:: SUPPLIED RECORDS ::
┌──
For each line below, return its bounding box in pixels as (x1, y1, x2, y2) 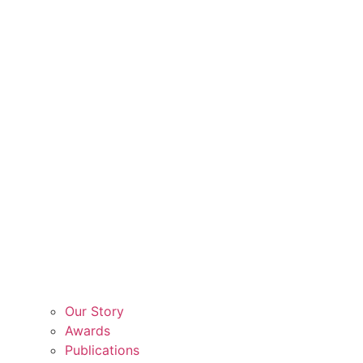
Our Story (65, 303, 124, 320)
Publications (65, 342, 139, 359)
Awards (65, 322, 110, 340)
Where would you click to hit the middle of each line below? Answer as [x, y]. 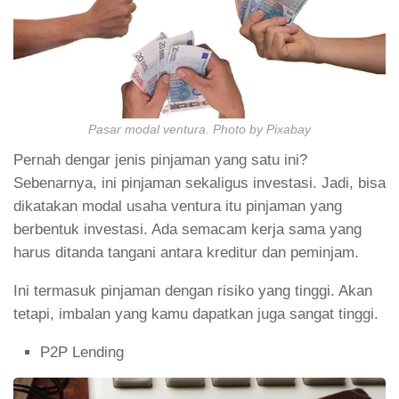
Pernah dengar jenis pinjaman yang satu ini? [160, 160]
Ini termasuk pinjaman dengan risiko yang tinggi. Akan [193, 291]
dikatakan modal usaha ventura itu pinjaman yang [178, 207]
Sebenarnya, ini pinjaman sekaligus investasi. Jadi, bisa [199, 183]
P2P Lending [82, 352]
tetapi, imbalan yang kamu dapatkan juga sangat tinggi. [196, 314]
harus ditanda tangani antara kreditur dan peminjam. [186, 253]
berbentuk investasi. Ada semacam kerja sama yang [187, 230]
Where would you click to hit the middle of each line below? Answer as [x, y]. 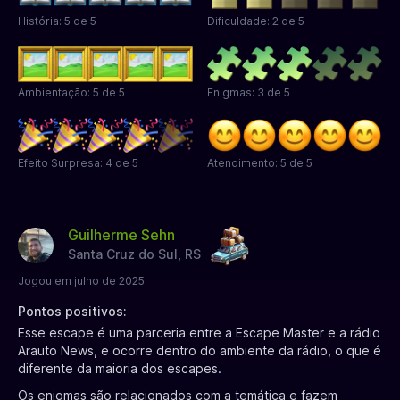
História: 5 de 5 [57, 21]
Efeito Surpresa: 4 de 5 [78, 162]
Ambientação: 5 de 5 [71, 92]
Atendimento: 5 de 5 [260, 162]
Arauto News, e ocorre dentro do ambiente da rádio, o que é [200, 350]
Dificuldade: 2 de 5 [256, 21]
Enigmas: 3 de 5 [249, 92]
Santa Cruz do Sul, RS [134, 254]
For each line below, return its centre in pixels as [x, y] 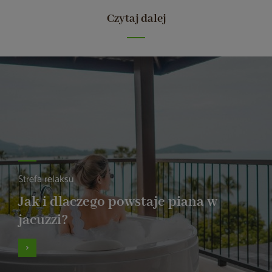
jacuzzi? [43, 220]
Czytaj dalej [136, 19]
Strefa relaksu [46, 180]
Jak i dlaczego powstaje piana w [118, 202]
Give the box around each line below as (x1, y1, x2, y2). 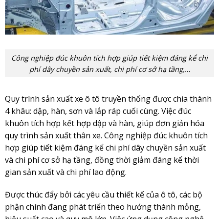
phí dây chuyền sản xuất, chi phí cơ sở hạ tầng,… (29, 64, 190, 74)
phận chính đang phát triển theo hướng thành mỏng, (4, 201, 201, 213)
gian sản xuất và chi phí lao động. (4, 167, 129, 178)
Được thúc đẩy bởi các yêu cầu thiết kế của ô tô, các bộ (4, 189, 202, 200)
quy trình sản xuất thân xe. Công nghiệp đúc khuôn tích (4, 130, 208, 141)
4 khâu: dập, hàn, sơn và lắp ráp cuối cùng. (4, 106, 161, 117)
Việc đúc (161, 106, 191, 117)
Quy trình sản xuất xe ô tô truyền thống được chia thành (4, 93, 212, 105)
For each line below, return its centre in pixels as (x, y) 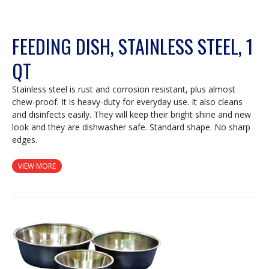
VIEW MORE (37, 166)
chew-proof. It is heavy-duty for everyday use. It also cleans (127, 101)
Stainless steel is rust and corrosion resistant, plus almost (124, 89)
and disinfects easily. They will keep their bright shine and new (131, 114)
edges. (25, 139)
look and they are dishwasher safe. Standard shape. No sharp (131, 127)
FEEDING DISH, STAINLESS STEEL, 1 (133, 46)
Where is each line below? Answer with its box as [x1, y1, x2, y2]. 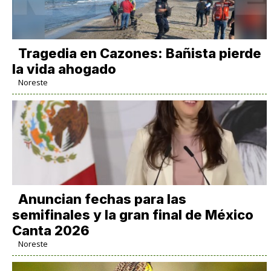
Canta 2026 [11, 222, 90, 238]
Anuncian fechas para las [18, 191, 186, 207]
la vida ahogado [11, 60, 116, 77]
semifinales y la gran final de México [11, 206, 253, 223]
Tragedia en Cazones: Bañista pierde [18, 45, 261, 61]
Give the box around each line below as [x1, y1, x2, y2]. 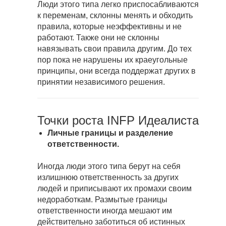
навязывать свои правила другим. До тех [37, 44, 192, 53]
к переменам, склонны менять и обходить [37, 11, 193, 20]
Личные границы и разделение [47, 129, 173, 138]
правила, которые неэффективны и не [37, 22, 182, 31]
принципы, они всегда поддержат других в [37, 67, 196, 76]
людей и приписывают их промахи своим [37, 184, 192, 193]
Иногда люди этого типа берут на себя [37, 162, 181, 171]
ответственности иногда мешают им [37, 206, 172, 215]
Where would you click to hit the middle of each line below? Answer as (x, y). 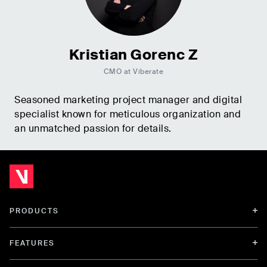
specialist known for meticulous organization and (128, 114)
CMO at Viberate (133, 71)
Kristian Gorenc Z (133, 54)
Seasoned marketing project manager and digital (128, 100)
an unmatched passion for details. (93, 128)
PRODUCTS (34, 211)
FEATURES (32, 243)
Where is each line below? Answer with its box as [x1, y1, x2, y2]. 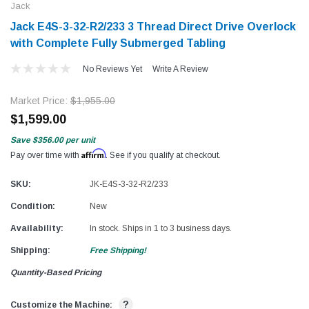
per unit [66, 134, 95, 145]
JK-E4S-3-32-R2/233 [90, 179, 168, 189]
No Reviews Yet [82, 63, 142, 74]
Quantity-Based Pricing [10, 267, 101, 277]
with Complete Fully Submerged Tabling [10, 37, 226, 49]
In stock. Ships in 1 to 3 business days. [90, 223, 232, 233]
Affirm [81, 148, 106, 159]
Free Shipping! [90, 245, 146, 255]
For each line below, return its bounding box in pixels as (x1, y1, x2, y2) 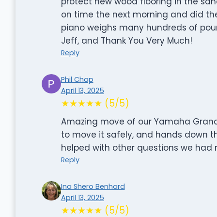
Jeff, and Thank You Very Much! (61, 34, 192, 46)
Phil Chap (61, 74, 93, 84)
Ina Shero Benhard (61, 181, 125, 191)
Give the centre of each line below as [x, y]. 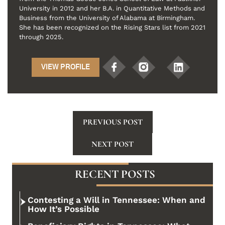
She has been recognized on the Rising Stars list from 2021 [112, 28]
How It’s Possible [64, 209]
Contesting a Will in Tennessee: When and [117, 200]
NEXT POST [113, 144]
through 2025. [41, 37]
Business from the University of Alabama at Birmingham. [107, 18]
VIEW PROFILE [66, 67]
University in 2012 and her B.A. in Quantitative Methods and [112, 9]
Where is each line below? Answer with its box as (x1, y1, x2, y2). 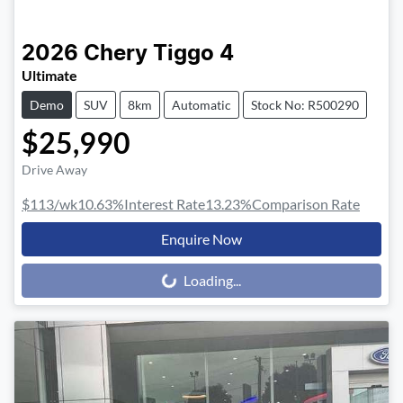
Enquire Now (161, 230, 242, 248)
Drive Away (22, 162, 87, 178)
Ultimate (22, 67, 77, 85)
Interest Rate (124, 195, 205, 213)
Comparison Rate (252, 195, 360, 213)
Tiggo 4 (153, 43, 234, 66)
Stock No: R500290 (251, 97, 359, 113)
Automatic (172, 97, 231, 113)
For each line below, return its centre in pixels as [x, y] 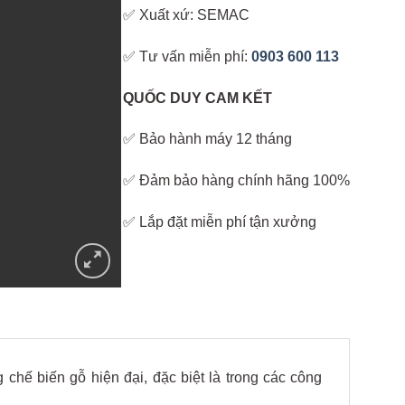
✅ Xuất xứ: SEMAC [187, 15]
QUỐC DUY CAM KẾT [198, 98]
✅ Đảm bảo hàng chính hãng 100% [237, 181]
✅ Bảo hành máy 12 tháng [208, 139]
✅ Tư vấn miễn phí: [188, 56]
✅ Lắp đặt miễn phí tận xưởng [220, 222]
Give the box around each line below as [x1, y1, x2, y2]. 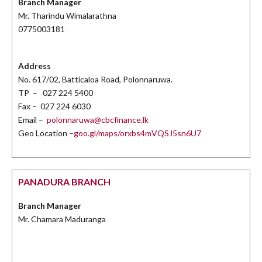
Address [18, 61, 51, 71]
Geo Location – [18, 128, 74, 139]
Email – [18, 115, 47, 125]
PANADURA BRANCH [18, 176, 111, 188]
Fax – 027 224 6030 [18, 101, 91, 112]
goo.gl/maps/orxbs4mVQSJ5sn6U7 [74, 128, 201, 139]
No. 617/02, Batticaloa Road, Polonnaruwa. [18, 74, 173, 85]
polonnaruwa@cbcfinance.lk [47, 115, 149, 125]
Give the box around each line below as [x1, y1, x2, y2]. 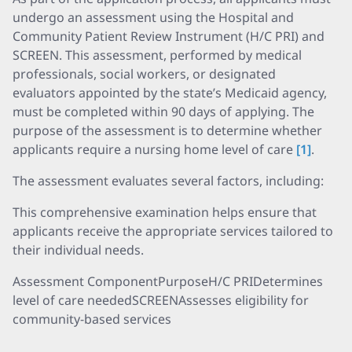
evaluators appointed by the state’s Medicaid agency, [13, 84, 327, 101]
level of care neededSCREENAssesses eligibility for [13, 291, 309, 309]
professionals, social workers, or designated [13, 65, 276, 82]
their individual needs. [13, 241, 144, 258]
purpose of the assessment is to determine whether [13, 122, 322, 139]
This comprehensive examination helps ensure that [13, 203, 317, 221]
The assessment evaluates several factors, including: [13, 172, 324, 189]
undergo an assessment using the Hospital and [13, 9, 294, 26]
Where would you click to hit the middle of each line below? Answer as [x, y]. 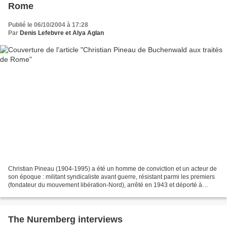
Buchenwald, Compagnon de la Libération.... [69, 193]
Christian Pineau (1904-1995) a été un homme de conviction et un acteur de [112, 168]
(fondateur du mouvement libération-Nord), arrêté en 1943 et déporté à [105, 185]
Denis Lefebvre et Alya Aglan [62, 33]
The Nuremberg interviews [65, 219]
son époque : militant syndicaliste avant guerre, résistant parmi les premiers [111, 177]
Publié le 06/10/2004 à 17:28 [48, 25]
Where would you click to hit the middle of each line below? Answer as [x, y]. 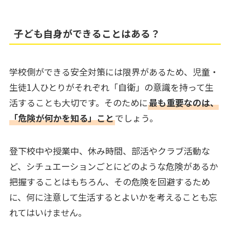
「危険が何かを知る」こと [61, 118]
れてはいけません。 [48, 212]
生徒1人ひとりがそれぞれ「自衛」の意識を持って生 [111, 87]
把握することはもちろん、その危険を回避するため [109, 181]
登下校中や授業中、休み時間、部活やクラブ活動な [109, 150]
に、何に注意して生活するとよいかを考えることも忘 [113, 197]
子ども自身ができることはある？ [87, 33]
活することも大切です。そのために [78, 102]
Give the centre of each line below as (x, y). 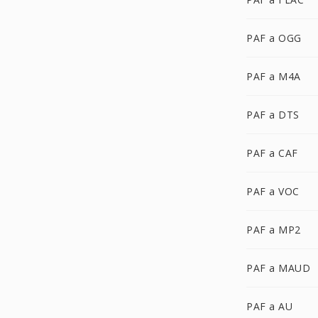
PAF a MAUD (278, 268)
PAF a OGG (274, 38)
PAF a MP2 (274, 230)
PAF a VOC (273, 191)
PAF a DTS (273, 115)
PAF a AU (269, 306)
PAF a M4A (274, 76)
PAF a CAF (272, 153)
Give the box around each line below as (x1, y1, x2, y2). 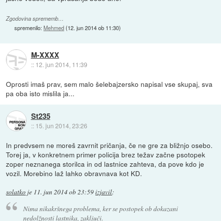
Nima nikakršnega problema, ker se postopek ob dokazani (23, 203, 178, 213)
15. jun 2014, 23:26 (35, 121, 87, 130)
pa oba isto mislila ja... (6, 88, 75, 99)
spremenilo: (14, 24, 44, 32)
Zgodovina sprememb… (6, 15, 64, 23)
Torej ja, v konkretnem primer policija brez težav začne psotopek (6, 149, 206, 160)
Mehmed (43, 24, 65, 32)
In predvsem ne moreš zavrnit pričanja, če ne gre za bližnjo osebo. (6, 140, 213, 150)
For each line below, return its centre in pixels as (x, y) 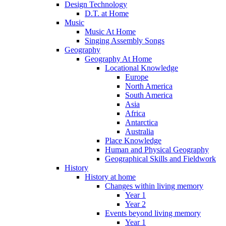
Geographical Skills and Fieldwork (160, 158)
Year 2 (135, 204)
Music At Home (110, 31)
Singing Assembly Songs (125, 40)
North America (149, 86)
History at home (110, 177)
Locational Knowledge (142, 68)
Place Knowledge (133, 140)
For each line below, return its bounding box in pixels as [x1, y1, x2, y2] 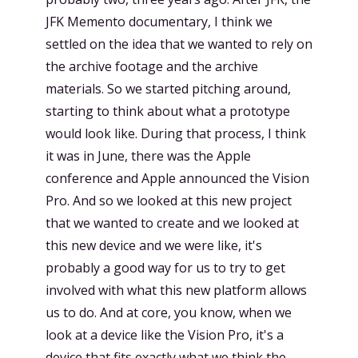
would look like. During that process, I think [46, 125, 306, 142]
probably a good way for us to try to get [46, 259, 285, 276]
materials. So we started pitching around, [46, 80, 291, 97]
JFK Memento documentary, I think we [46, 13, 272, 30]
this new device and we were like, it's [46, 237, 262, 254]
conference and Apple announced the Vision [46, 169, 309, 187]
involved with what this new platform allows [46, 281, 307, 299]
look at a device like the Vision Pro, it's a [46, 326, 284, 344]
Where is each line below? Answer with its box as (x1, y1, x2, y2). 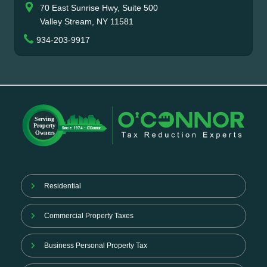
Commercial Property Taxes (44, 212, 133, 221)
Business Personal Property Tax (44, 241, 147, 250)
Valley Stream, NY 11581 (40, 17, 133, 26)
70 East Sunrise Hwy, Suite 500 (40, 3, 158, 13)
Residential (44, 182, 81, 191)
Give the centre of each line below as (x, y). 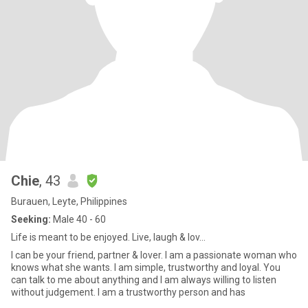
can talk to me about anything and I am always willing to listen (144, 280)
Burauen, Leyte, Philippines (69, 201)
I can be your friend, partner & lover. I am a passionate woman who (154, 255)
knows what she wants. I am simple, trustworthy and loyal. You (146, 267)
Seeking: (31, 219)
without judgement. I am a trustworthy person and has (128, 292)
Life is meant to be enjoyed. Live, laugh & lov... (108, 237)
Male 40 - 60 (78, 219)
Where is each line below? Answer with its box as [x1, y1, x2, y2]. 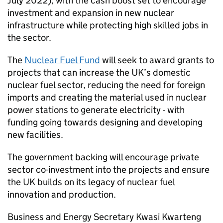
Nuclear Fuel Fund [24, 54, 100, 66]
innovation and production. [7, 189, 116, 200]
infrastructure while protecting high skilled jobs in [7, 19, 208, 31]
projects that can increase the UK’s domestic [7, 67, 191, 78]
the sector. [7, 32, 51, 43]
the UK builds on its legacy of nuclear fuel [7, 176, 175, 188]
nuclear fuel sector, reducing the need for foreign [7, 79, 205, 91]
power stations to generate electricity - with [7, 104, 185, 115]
└──
:: WORK REQUIRED ::
Find the line with "Zgodovina sprememb… (6, 15, 64, 23)" and the line with "History at home (110, 177)" in the records above. Copy both and all lines between them exactly, without pictures.

:: SOLUTION TO THE PROBLEM ::
Zgodovina sprememb… (6, 15, 64, 23)
Torej ja, v konkretnem primer policija brez težav začne psotopek (6, 149, 206, 160)
Mehmed (43, 24, 65, 32)
In predvsem ne moreš zavrnit pričanja, če ne gre za bližnjo osebo. (6, 140, 213, 150)
For each line below, return its centre in pixels as (x, y) 
Geographical Skills and Fieldwork (160, 158)
Year 2 (135, 204)
Music At Home (110, 31)
Singing Assembly Songs (125, 40)
North America (149, 86)
History at home (110, 177)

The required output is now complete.